The four basic views are:
- Table view:
A table view of the data matrix, with a color tag attached to each row
that shows its membership in partitional clusters.
Points can be selected by a mouse dragged to cover the corresponding
rows, and highlighted by changing the background color of the
rows.
- Histogram view:
A histogram plot that can be reconfigured to focus on any single
feature. This shows one-dimensional projections of the data set,
divided into a (choosable) number of groups. The groups give
a partitional structure of the data set in this subspace.
One can select one or more clusters by drawing an interval with a
mouse. Partitions from other sources are shown by coloring each
bar in heights proportional to corresponding fractions of members in
each cluster. A selected subset is highlighted and can be tracked in
another subspace by reconfiguring the plot to another feature, or
broadcasted to other displays.
- Scatter plot:
A scatter plot that displays a two-dimensional projection of the
data, where the X and Y axes can be chosen to be any of the feature
dimensions. Regions in the projection plane can be selected by
drawing boxes or irregular regions with a mouse. The selected points
are highlighted and the same subset can be tracked as the plot is
reconfigured to show a different pair of features, or broadcasted to
to other plots.
- Feature vector plot:
A feature vector plot is also known as a plot of parallel coordinates or
profiles. This plot shows the projection of data on a
multi-dimensional subspace by plotting the value of every feature
against the index of that feature in the subspace. That is, a point
projected on a subspace of m dimensions as (z1, ..., zm) is
shown as a curve with nodes marked at (i,zi) for each i in [1,m].

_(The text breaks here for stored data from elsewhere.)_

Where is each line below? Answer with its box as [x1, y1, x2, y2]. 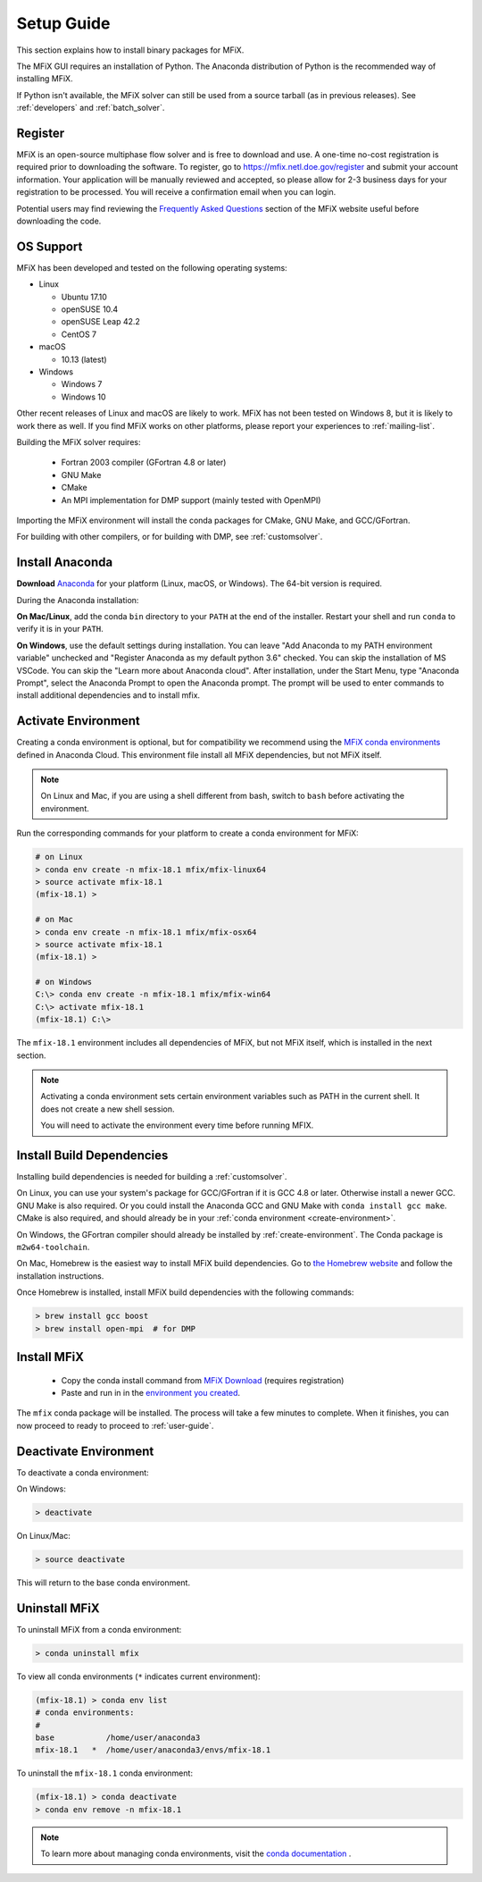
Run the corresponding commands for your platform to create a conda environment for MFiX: [16, 828, 359, 839]
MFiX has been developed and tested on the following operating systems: [16, 262, 287, 273]
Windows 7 [61, 379, 103, 390]
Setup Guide [16, 13, 111, 33]
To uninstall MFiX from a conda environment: [16, 1624, 182, 1634]
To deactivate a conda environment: [16, 1466, 149, 1478]
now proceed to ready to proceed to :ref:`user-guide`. [16, 1420, 214, 1431]
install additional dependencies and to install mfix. [16, 690, 201, 701]
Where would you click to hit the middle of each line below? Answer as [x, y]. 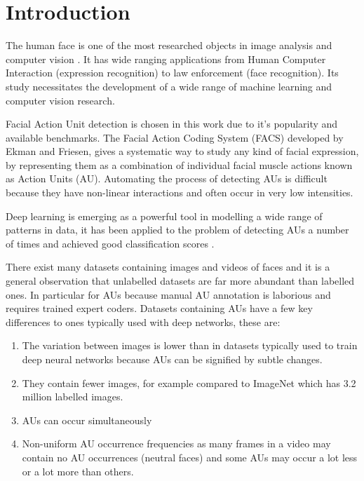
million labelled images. [73, 397]
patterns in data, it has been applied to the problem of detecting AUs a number [177, 230]
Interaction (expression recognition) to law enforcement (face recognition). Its [172, 73]
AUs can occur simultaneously [87, 420]
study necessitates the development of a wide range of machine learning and [169, 86]
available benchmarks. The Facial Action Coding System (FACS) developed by [175, 137]
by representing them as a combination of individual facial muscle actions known [179, 164]
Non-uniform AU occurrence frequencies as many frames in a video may [176, 443]

This plot is a natural display for vectors such as a spectrum
represented as intensities in each channel, or a time series that has
values at each time step. Vectors of measurements on incomparable
scales need to be first standardized so that each component has
mean 0 and standard deviation 1. Data can be selected and
broadcasted from this plot by drawing intervals in each feature
dimension and composing unions or intersections of such intervals.
Highlights and partitions are shown by coloring the curves. The plot
can be reconfigured to show vectors in different subspaces with
selections preserved. Feature vectors are defined by format
statements "format vec vecname x1 x2 x3 ... ". The vectors of the
same name that are associated with different data entries are assumed
to share the same set of indices.
Operations on the plots
Data in every plot can be selected by mouse operations that draw
one or more boxes enclosing the selected region. This operation is
available by clicking the rectangle icon in the right tool bar.
Additional shapes such as an irregular region or Bezier curve are
applicable in scatter plots. Intersection or union of multiple
selected regions can be formed by toggling the intersection/union icon
in the right tool bar.
Some plots have choosable actions built in, such as changing the
axes, or stepping through each data entry. These actions can be
triggered by pressing the circle icons in each plot. Pressing the
solid circle triggers or stops a continuous action. Broken circles are
for one step of the action in the forward or backward direction.
Operations with selected data
Data selected from each plot can be colored, shown in isolation
in one of the four basic views, or broadcast to other plots.